Our Oil & Gas customers tell us they have real challenges when it comes to analyzing large data volumes.
This challenge is particularly acute when working with geospatial data in their data science workflows.
The pain we hear expressed over and over again can be expressed by:
- The amount of time and effort it takes to collect and transform hundreds of millions to tens of billions of rows data for analysis
- Terrible GIS performance when data volumes become even modestly large (over a few hundred thousand data points)
- Inability to execute geospatial analysis functions on large data sets
The challenges listed above result in a real gap for data science teams - namely the ability to apply predictive intelligence across large data frames with location intelligence.
We’ve heard people tell us their existing mapping tools are “cartoonish”, or that the best tools they have are really slow to work with.
These issues are readily avoidable. Today, you can load hundreds of millions to tens of billions of rows of data with location attributes and perform cross-basin, cross-functional statistical and machine learning workflows across all of them - with sub second response of operations.
We’ve managed in our own testing, for instance, to perform DCA forecasting using the entire North American well data set for the past 35 years. The application looks something like what is pictured below using ~260 million rows of data, which is still an admittedly small dataset (for more information, see: Oil and Gas Production Analytics With OmniSci, Mitchell. 11Nov2019).
Figure 1. OmniSci Upstream Oil & Gas Demo
This is just one application of next generation analytics technology in O&G. There are many.
Data Volume matters because the error in any sample set shrinks by the square root of the sample size. In Data Science model training scenarios, error results in model bias. The larger your sample size, the lower your margin of error and, consequently (perhaps theoretically) mitigating large biases in your forward projections.
Speed matters because it allows you to fail fast and iterate faster.
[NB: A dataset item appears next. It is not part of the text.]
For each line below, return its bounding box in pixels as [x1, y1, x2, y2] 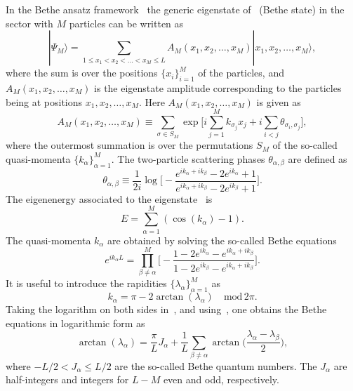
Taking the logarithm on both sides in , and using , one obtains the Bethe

If you achieve a 100x improvement in data ingest, data analytics, model training, and scenario execution for instance, you can compress many more iterations into the equivalent amount of time it might take you to complete one iteration today using high latency backend technologies.
The fundamental technology underpinning the example presented above is software optimized for massively parallel computation on HPC-class equipment (e.g., GPU compute) and / or single to multi node CPU clusters.
Data visualization still matters, and it is an integral part of any data science workflow.